=== SOURCE DATA ===

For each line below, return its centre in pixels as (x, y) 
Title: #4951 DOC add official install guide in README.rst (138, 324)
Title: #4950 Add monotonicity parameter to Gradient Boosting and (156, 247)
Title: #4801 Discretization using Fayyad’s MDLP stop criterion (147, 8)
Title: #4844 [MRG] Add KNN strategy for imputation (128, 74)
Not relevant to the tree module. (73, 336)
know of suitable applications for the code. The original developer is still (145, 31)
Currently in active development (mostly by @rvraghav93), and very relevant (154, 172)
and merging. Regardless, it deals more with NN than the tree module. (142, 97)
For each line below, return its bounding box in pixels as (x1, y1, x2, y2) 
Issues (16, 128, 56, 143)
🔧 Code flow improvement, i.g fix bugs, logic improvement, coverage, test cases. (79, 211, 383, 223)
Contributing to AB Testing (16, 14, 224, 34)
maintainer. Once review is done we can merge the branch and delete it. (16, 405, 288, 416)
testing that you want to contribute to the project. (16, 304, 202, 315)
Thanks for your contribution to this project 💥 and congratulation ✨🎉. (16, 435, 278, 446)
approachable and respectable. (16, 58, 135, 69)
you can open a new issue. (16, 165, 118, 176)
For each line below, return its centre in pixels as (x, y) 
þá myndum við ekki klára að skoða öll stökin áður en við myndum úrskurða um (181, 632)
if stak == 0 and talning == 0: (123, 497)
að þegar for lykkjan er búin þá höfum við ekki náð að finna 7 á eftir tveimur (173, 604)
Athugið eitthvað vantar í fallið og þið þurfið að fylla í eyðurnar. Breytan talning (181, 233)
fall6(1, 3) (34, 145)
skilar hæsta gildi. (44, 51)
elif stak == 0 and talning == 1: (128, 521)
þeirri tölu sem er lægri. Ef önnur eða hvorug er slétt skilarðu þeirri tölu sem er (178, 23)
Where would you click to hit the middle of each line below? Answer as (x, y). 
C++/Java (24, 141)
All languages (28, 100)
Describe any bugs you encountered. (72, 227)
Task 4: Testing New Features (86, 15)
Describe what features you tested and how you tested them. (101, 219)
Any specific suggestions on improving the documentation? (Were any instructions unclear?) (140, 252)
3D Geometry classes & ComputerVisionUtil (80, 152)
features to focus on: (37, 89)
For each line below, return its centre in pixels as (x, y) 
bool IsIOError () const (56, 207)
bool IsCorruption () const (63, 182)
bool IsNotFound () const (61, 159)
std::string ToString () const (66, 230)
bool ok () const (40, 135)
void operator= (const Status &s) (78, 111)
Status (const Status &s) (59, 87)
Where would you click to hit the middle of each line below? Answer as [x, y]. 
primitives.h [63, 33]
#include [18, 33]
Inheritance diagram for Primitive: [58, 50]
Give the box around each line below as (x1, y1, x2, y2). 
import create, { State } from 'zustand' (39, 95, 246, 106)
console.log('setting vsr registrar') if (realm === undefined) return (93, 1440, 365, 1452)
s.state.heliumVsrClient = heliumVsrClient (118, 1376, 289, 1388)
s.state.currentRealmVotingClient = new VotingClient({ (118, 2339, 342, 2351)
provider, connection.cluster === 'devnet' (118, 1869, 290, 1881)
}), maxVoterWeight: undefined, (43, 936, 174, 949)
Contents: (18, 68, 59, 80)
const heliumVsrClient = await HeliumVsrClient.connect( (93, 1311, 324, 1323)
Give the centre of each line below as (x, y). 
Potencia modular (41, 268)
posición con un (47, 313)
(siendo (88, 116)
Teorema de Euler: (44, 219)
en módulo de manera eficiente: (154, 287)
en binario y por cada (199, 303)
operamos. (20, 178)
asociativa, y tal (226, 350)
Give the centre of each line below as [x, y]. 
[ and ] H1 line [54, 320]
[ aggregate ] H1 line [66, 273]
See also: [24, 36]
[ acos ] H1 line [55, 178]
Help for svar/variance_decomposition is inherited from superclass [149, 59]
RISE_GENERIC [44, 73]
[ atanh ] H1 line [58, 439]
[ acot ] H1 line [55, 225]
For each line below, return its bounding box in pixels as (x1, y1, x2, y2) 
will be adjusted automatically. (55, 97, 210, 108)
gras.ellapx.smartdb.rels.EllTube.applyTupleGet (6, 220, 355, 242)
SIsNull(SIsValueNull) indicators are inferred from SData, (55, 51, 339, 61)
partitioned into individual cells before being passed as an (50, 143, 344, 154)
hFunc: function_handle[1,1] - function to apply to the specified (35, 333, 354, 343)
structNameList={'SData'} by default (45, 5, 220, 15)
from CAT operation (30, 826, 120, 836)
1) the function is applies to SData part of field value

===

GOAL OF THE EXERCISE: Print, without alteration, only the lines above between the one holding "bool IsIOError () const (56, 207)" and the one holding "s.state.currentRealmVotingClient = new", inclusive.

RESPONSE AREA:
bool IsIOError () const (56, 207)
bool IsCorruption () const (63, 182)
bool IsNotFound () const (61, 159)
std::string ToString () const (66, 230)
bool ok () const (40, 135)
void operator= (const Status &s) (78, 111)
Status (const Status &s) (59, 87)
Where would you click to hit the middle of each line below? Answer as [x, y]. 
primitives.h [63, 33]
#include [18, 33]
Inheritance diagram for Primitive: [58, 50]
Give the box around each line below as (x1, y1, x2, y2). 
import create, { State } from 'zustand' (39, 95, 246, 106)
console.log('setting vsr registrar') if (realm === undefined) return (93, 1440, 365, 1452)
s.state.heliumVsrClient = heliumVsrClient (118, 1376, 289, 1388)
s.state.currentRealmVotingClient = new VotingClient({ (118, 2339, 342, 2351)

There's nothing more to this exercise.